Journal of the American Statistical Association | 2008
Kjell A. Doksum; Shijie Tang; Kam-Wah Tsui
We consider regression experiments involving a response variable Y and a large number of predictor variables X1, …, Xd, many of which may be irrelevant for the prediction of Y and thus must be removed before Y can be predicted from the X’s. We consider two procedures that select variables by using importance scores that measure the strength of the relationship between predictor variables and a response and keep those variables whose importance scores exceed a threshold. In the first of these procedures, scores are obtained by randomly drawing subregions (tubes) of the predictor space that constrain all but one predictor and in each subregion computing a signal-to-noise ratio (efficacy) based on a nonparametric univariate regression of Y on the unconstrained variable. The subregions are adapted to boost weak variables iteratively by searching (hunting) for the subregions in which the efficacy is maximized. The efficacy can be viewed as an approximation to a one-to-one function of the probability of identifying features. By using importance scores based on averages of maximized efficacies, we develop a variable selection algorithm called EARTH (efficacy adaptive regression tube hunting) based on examining the conditional expectation of the response given all but one of the predictor variables for a collection of randomly, adaptively, and iteratively selected regions.
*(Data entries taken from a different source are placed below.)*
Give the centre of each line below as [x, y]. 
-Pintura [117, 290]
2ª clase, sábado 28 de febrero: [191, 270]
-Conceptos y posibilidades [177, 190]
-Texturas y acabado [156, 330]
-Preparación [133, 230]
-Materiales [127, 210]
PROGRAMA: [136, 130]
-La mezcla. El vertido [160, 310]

The second importance score method (RFVS) is based on using random forest importance values to select variable. Computer simulations show that EARTH and RFVS are successful variable selection methods compared with other procedures in nonparametric situations with a large number of irrelevant predictor variables, and that when each is combined with the model selection and prediction procedure MARS, the tree-based prediction procedure GUIDE, and the random forest method, the combinations lead to improved prediction accuracy for certain models with many irrelevant variables. We give conditions under which a version of the EARTH algorithm selects the correct model with probability tending to 1 as the sample size n tends to infinity even if d → ∞as n → ∞. We include the analysis of a real data set in which we show how a training set can be used to find a threshold for the EARTH importance scores.